On the maximal efficiency of the collisional Penrose process

TL;DR

This paper analytically investigates the collisional Penrose process near Kerr black holes, revealing that despite diverging CM energies, the maximum energy and efficiency of escaping particles are modest, with a peak efficiency of about 13.92.

Contribution

It provides new analytic formulas for the CM energy and escaping particle energy, refining previous results and quantifying the maximal efficiency in realistic scenarios.

Findings

Maximal efficiency is approximately 13.92 for certain scattering scenarios.

Escaping particle energy is only about ten times the incident particles' rest mass energy.

CM energy can diverge, but the energy of escaping particles remains modest.

Abstract

The center of mass (CM) energy in a collisional Penrose process - a collision taking place within the ergosphere of a Kerr black hole - can diverge under suitable extreme conditions (maximal Kerr, near horizon collision and suitable impact parameters). We present an analytic expression for the CM energy, refining expressions given in the literature.
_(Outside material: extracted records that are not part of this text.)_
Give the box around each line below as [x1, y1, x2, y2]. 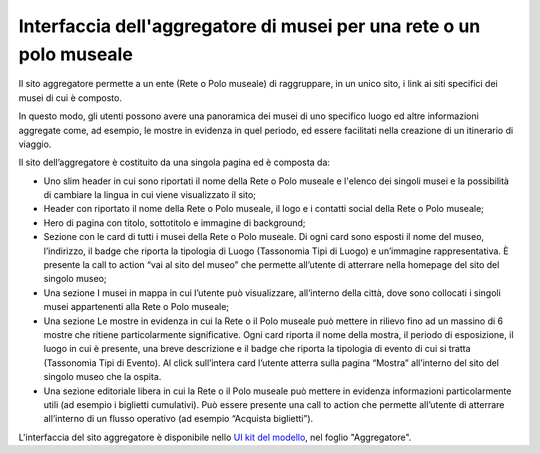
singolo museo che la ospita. [43, 371, 162, 383]
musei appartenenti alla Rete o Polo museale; [43, 301, 230, 313]
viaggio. [18, 138, 52, 150]
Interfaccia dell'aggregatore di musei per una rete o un [18, 15, 481, 37]
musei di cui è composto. [18, 91, 122, 104]
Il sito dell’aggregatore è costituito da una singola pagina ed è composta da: [18, 156, 330, 169]
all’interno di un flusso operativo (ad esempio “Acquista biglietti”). [43, 413, 314, 425]
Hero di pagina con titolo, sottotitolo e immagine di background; [43, 216, 306, 229]
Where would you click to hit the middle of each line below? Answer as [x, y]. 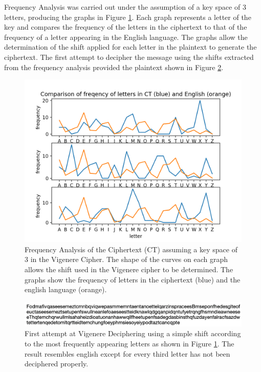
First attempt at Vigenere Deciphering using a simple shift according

Even though the CM energy diverges, we show that the maximal energy attained by a particle that escapes the black hole's gravitational pull and reaches infinity is modest. We obtain an analytic expression for the energy of an escaping particle resulting from a collisional Penrose process, and apply it to derive the maximal energy and the maximal efficiency for several physical scenarios: pair annihilation, Compton scattering, and the elastic scattering of two massive particles. In all physically reasonable cases (in which the incident particles initially fall from infinity towards the black hole) the maximal energy (and the corresponding efficiency) are only one order of magnitude larger than the rest mass energy of the incident particles. The maximal efficiency found is ~ 13.92 and it is obtained for the scattering of an outgoing massless particle by a massive particle.